Loxx: Implementing Bob Nystrom's Lox in C++14

Last autumn I discovered Crafting Interpreters, a book by Bob Nystrom that gives readers a comprehensive guide to writing interpreters for a toy programming language, Lox. To me the world of compilers and interpreters has always been a total mystery. Okay, so I know what a syntax tree is, and I've occassionally even been brave enough to look at the assembly output for a program I've written. Also doesn't parsing need to happen at some point? Anyway, I was pretty intrigued, so in I dived.

Bob's book is divided into two parts. The first details how to write a tree-walking interpreter in Java. Code is parsed and a syntax tree is generated from it, which is then evaluated in-place. By his own admission, this isn't a particularly efficient way to evaluate code, so the second part of the book describes how to write a stack-based virtual machine in C, which is considerably faster.

To make things interesting, and because I don't know Java too well, I figured I'd use C++ instead. Unlike Java, C++ isn't a garbage-collected language. Throwing caution to the wind, I decided that objects in [my C++ interpreter](https://github.com/mspraggs/loxx would be encoded using std::shared_ptr, which uses reference counting to determine when the objects they point to should be removed from memory. Ignoring the fact that std::shared_ptr can produce memory leaks through cyclic dependencies (e.g. object A depends on object B and B depends on A, so the objects are never deleted), I ploughed into the first chapter.

The book is very practical, with the specified aim of walking readers through every single line of code required to write an interpreter. On top of this, Bob refrains from using any dependencies, with the result being that every aspect of the compilation process is implemented from scratch. As a reader I was walked through the process of tokenising the source code. These tokens were then used to build syntax trees using a recursive descent parser. The resulting tree was then handed over to an interpreter, which walked it, evaluating expressions from the bottom up.

Bob is writing the book and publishing it online a chapter at a time. When I started reading, the entire first half was online bar the last chapter, and I was slow enough in implementing my C++ version that this last chapter came out when I wanted to start reading it. As a result I was able to fully implement a tree-walking interpreter based entirely on the one described in the first half of the book.
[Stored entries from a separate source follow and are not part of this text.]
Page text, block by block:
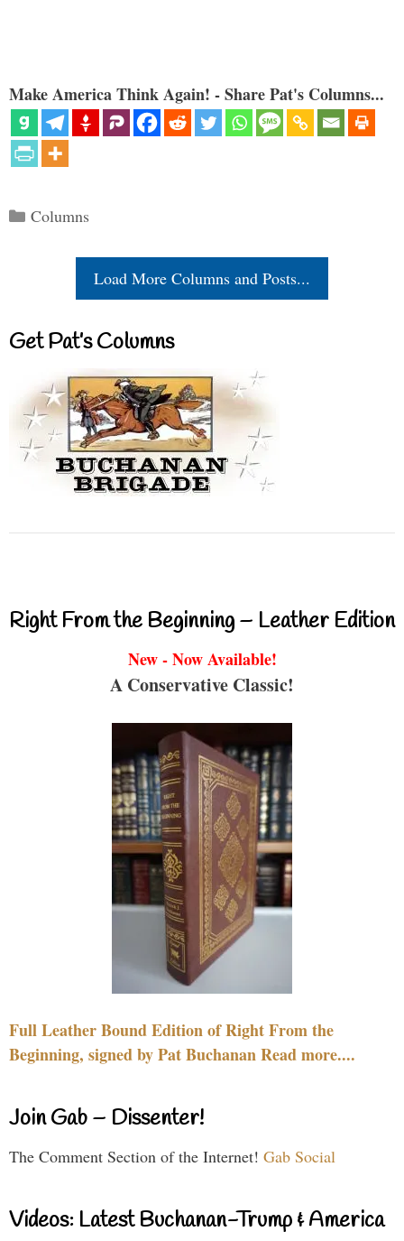
Make America Think Again! - Share Pat's Columns...
Categories
Columns
Load More Columns and Posts...
Get Pat’s Columns
Right From the Beginning – Leather Edition
New - Now Available!
A Conservative Classic!
Full Leather Bound Edition of Right From the
Beginning, signed by Pat Buchanan Read more....
Join Gab – Dissenter!
The Comment Section of the Internet! Gab Social
Videos: Latest Buchanan-Trump & America

I wasn't content with stopping there though. Apart from anything else my interpreter was painfully slow. On top of this it also had a glaring memory leak, which could easily be recreated using the following code:

class Foo {}

for (var i = 0; i < 1000000; i = i + 1) {
var foo = Foo();
var bar = Foo();
foo.bar = bar;
bar.foo = foo;
}


Inside each for loop iteration, two objects are created and given references to each other. At the end of the iteration, the two objects go out of scope, so in theory the memory they use should be deallocated by the interpreter. However, because I'd used std::shared_ptr as the mechanism by which references to objects were stored, a situation arose where two shared pointers effectively pointed at each other, meaning their associated memory was never deallocated. The result being that the memory used by the interpreter would grow and never get deallocated.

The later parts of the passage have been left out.